Sitka Spruce is found along the Pacific Northwest coast from Oregon to the panhandle of Alaska.  The trees grow within 50 miles of the ocean.  Giant spruces take four hundred years or more to reach the mammoth sizes.  Prior to World War 1, the Sitka Spruce was not a tree sought out by lumbermen.  Groves in which the trees occurred were difficult to get to because of terrain and weather – these trees grow in rain forests where getting the logs out was very difficult.  Those trees found were lone giants sporadically hidden among the Douglas Fir and other species of the coastal forests.  There were plenty of other trees to find, easier to get at and easier to get out.  Douglas Fir is a good 23% stronger than the spruce, but it is 26% heavier – not a factor in building.

Lots of other tree species cohabit the Northwestern coastal forests. These trees were also used, though not necessarily for airplanes: Douglas Fir, Port Orford cedar (also used for airplanes), Western Hemlock and even Larch.

other uses of spruce

Beautiful straight-grained Sitka Spruce topped mandolin.
Straight-grain layout for a guitar top.

There are other uses for Sitka Spruce as well as airplanes.   In fact, airplane production accounted for a small percentage of the spruce milled.  Many other uses like ladders, boat masts, sounding boards for musical instruments are a few of the more common uses for Sitka Spruce.  Paper was just beginning to be realized at the time of the war – the long straight grain, again, lending itself well to paper pulp.

sawing the giants

Besides the problems inherent in finding the giants and getting the logs out, the logs need to be handled differently.  Logs go through a two-step process after the tree falls.  First, the sawmill where logs are cut into sections easier to handle.  Second, is the lumber mill where the boards from the sawmill are cut again into useable lumber. 

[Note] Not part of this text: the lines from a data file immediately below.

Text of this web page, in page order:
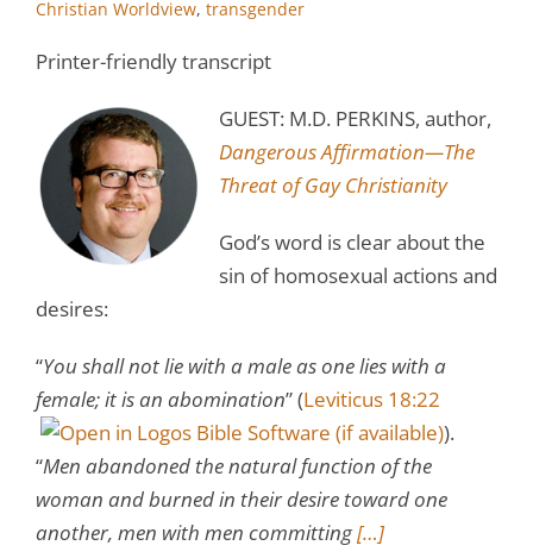
Christian Worldview, transgender
Printer-friendly transcript
GUEST: M.D. PERKINS, author,
Dangerous Affirmation—The
Threat of Gay Christianity
God’s word is clear about the
sin of homosexual actions and
desires:
“You shall not lie with a male as one lies with a
female; it is an abomination” (Leviticus 18:22
).
“Men abandoned the natural function of the
woman and burned in their desire toward one
another, men with men committing[…]
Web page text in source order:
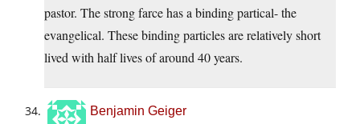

Trucking a rived spruce cant out of the forest on a plank road.
Different sawing techniques demonstrated.
Riving a downed giant.

Normally, logs initially sawed up in a plain-sawn technique.  Plain-sawn lumber produces the least wastage and the largest boards from a log.  A problem is where long, straight grains are desired, the grain often results irregularly and is more susceptible to warpage.  The Sitka Spruce needed to be either quarter-sawn or rift-sawn, two techniques much more labor intensive.  Wastage is also much higher with these techniques.  Lumbermen in the Northwest wanted quantity and before World War 1, there was simply little financial incentive to go after Sitka Spruce.

aircraft technicalities

Finished product – straight grained Spruce lumber.

Riving reveals the straight grain of the Spruce.

For aircraft, the lengths and thicknesses required made it even more difficult.  Many of the logs just did not meet the defect-free demands.  Upwards to 40% of the wood received cannot be used for airplane spars, the main framework of wings.  The other logs end up cut again into smaller pieces – more labor – for smaller sections of the wings like longerons – sections forming lengthwise support for the fuselage – and capstrips – leading edges on wings.  Or the logs, simply wasted.  The useable lumber needs careful drying to avoid warpage.  Finally, the wood needs to be stored carefully since it is easily damaged.

THE PLANES

In 1903, the Wright Brothers, Wilbur and Orville, first put an aircraft into the air.  They were the first to build and sell planes to the American Army.  But they lost their way over the years.  The American army became – for a short while – more interested in balloons. Meanwhile, the Wright Brothers focused on keeping the rest of a potential aviation industry on the defensive through a series of patent wars.  The courtroom was an attempt to keep all would-be aviation companies beholden to the Wrights through royalty payments. Suits and countersuits played out for years before 1917.

curtiss jn-4 “jennie”

Curtiss JN-4D at Love Field, Texas 1918.

By the time of World War 1, there was really no American military aviation industry besides the Curtiss JN-3, an overworked, underpowered and out-of-date airplane best serving as the model for the JN-4 “Jennie”. The JN-4 became the workhorse trainer for pilots in both the US and Canada.  95% of American pilots serving in the war trained initially in a Jennie.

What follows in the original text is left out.